Action item |
Set out exactly, line by line, the stretch of data below that begins at the line containing "July 30, 2026" and ends at the line containing "radionews@psu.edu.", with both ends kept.

(Records from a dataset)
=== Begin Enclosure ===

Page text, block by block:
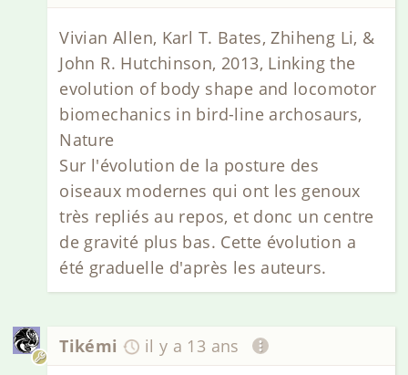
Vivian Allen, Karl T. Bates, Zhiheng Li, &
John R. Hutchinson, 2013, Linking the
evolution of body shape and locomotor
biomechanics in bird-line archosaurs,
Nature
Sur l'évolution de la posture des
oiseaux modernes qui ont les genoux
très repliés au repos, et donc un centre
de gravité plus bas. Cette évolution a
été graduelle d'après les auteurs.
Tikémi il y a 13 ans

=== End Enclosure ===
=== Begin Enclosure ===

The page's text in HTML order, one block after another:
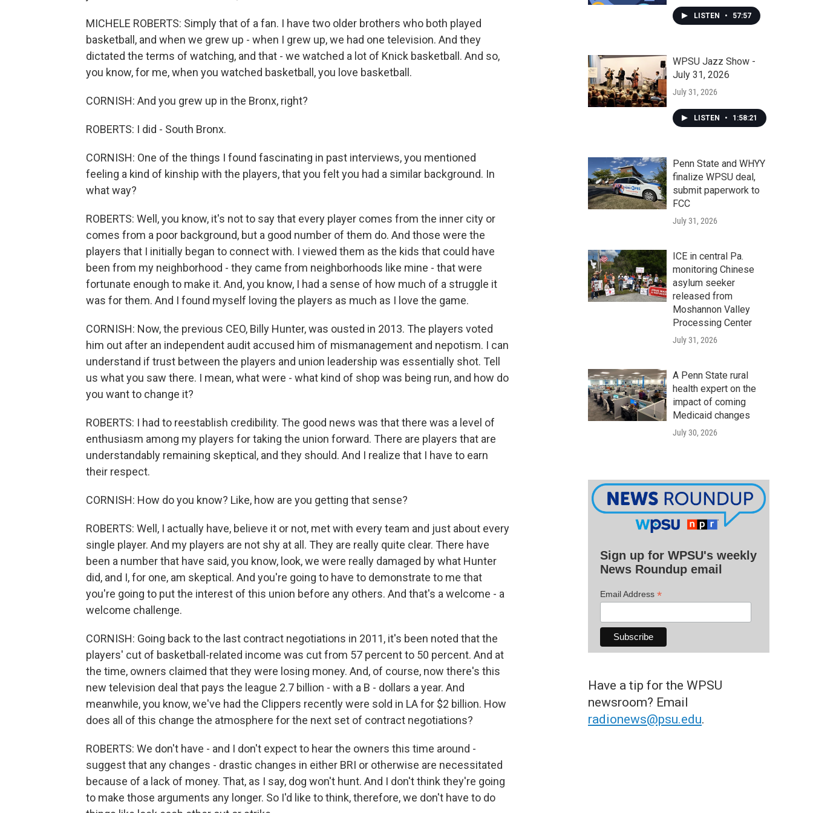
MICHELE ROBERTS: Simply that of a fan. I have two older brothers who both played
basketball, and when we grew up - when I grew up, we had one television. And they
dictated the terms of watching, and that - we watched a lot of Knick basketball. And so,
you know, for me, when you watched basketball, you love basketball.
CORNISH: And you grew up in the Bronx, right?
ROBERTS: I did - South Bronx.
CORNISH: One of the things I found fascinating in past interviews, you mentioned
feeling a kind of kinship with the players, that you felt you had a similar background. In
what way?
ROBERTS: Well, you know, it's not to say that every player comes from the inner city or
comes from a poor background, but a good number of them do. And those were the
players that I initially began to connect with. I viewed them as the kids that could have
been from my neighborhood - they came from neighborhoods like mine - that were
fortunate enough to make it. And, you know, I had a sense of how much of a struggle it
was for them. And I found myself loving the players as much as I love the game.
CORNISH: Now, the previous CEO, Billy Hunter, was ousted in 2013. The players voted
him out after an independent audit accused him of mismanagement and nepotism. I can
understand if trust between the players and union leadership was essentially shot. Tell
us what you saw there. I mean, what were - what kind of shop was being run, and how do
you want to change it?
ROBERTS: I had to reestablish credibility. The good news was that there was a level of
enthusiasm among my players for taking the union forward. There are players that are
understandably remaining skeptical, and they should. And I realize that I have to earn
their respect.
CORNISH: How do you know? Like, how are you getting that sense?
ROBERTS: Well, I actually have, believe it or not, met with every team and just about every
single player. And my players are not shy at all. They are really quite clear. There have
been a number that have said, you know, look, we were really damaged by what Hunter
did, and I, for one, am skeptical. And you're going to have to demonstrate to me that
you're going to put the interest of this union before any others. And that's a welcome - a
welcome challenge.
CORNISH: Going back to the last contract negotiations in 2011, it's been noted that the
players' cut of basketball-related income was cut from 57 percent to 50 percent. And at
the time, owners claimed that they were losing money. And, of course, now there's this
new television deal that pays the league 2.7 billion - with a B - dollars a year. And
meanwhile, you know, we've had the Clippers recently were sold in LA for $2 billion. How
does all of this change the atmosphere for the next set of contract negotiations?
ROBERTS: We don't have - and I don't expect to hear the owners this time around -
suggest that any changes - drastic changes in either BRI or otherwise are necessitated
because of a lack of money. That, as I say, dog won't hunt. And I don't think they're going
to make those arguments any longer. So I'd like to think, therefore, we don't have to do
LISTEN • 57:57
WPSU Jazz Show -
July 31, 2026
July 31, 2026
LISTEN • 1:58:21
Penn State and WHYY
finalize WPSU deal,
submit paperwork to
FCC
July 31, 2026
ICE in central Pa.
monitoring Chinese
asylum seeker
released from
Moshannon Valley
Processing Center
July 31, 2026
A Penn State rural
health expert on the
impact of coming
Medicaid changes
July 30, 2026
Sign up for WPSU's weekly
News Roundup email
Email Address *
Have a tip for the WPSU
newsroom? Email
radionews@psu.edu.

=== End Enclosure ===
=== Begin Enclosure ===

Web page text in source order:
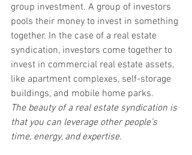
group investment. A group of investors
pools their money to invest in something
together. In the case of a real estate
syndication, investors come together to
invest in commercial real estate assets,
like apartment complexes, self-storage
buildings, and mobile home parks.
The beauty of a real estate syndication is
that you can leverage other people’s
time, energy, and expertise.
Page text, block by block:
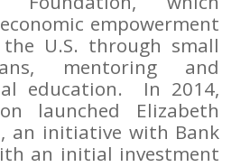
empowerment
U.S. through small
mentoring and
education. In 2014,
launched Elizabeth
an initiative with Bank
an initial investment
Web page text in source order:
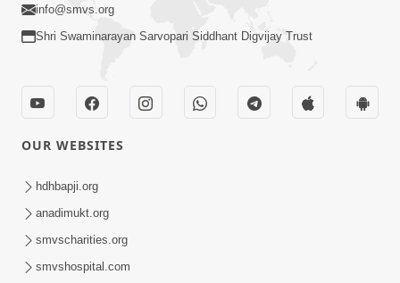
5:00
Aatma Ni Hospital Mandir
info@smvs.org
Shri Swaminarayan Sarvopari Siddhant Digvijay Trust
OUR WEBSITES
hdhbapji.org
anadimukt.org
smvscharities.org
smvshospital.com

=== End Enclosure ===

Output below |
July 30, 2026
Sign up for WPSU's weekly
News Roundup email
Email Address *
Have a tip for the WPSU
newsroom? Email
radionews@psu.edu.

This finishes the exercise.